### WORK INSTRUCTIONS
Copy the lines below, word for word, from the first through the line containing "weather conditions in the last few weeks are". Leave the pictures out.

Recorded data:
--- START ---

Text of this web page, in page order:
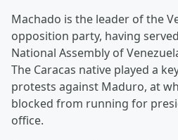
Machado is the leader of the
opposition party, having
National Assembly of
The Caracas native played a
protests against Maduro, at
blocked from running for
office.
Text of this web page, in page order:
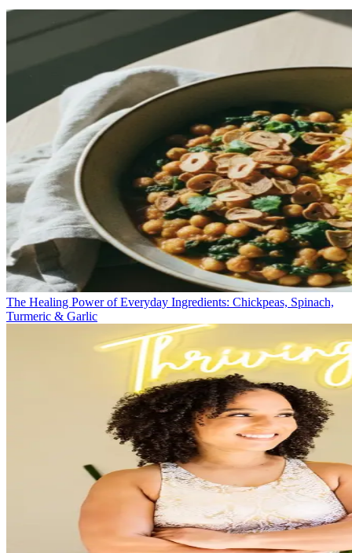
The Healing Power of Everyday Ingredients: Chickpeas, Spinach,
Turmeric & Garlic
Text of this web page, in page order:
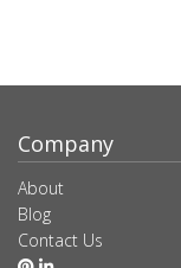
Company
About
Blog
Contact Us
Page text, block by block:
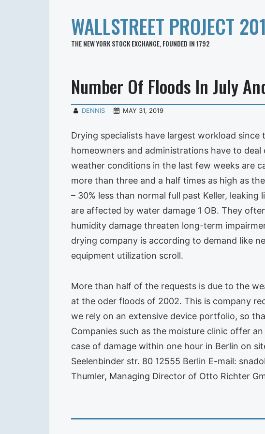
WALLSTREET PROJECT
THE NEW YORK STOCK EXCHANGE, FOUNDED IN 1792
Number Of Floods In July
DENNIS MAY 31, 2019
Drying specialists have largest workload
homeowners and administrations have to
weather conditions in the last few weeks are
more than three and a half times as high as
– 30% less than normal full past Keller,
are affected by water damage 1 OB. They
humidity damage threaten long-term
drying company is according to demand like
equipment utilization scroll.
More than half of the requests is due to the
at the oder floods of 2002. This is company
we rely on an extensive device portfolio, so
Companies such as the moisture clinic offer
case of damage within one hour in Berlin on
Seelenbinder str. 80 12555 Berlin E-mail:
Thumler, Managing Director of Otto Richter
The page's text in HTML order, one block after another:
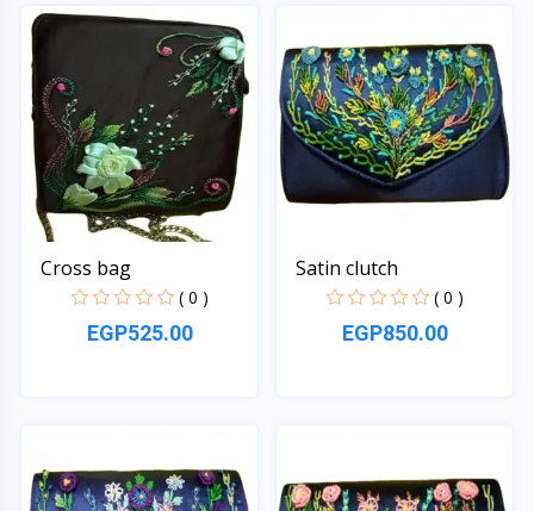
Cross bag
( 0 )
EGP525.00
Satin clutch
( 0 )
EGP850.00
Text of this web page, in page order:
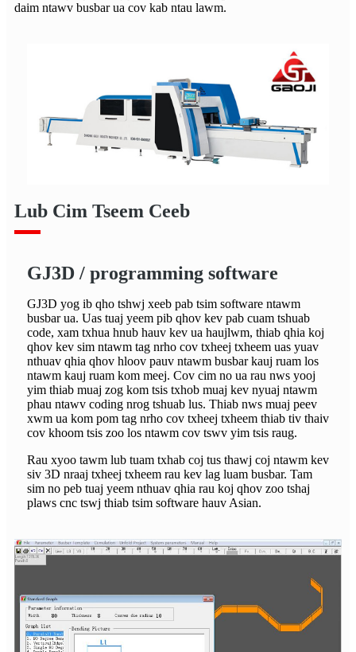
daim ntawv busbar ua cov kab ntau lawm.
Lub Cim Tseem Ceeb
GJ3D / programming software
GJ3D yog ib qho tshwj xeeb pab tsim software ntawm
busbar ua. Uas tuaj yeem pib qhov kev pab cuam tshuab
code, xam txhua hnub hauv kev ua haujlwm, thiab qhia koj
qhov kev sim ntawm tag nrho cov txheej txheem uas yuav
nthuav qhia qhov hloov pauv ntawm busbar kauj ruam los
ntawm kauj ruam kom meej. Cov cim no ua rau nws yooj
yim thiab muaj zog kom tsis txhob muaj kev nyuaj ntawm
phau ntawv coding nrog tshuab lus. Thiab nws muaj peev
xwm ua kom pom tag nrho cov txheej txheem thiab tiv thaiv
cov khoom tsis zoo los ntawm cov tswv yim tsis raug.
Rau xyoo tawm lub tuam txhab coj tus thawj coj ntawm kev
siv 3D nraaj txheej txheem rau kev lag luam busbar. Tam
sim no peb tuaj yeem nthuav qhia rau koj qhov zoo tshaj
plaws cnc tswj thiab tsim software hauv Asian.
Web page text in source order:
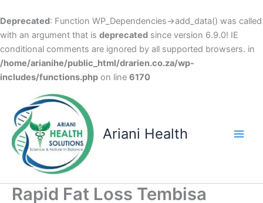
Deprecated: Function WP_Dependencies->add_data() was called
with an argument that is deprecated since version 6.9.0! IE
conditional comments are ignored by all supported browsers. in
/home/arianihe/public_html/drarien.co.za/wp-
includes/functions.php on line 6170
content
Ariani Health
Rapid Fat Loss Tembisa
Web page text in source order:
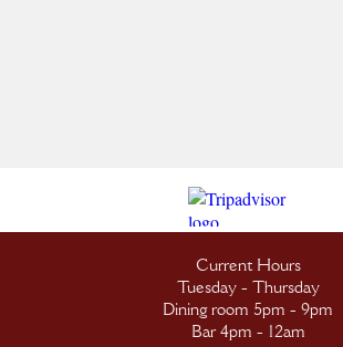
Current Hours
Tuesday - Thursday
Dining room 5pm - 9pm
Bar 4pm - 12am

--- END ---

### WRITTEN SOLUTION
Text of this web page, in page order:
Machado is the leader of the
opposition party, having
National Assembly of
The Caracas native played a
protests against Maduro, at
blocked from running for
office.
Text of this web page, in page order:
The Healing Power of Everyday Ingredients: Chickpeas, Spinach,
Turmeric & Garlic
Text of this web page, in page order:
Company
About
Blog
Contact Us
Page text, block by block:
WALLSTREET PROJECT
THE NEW YORK STOCK EXCHANGE, FOUNDED IN 1792
Number Of Floods In July
DENNIS MAY 31, 2019
Drying specialists have largest workload
homeowners and administrations have to
weather conditions in the last few weeks are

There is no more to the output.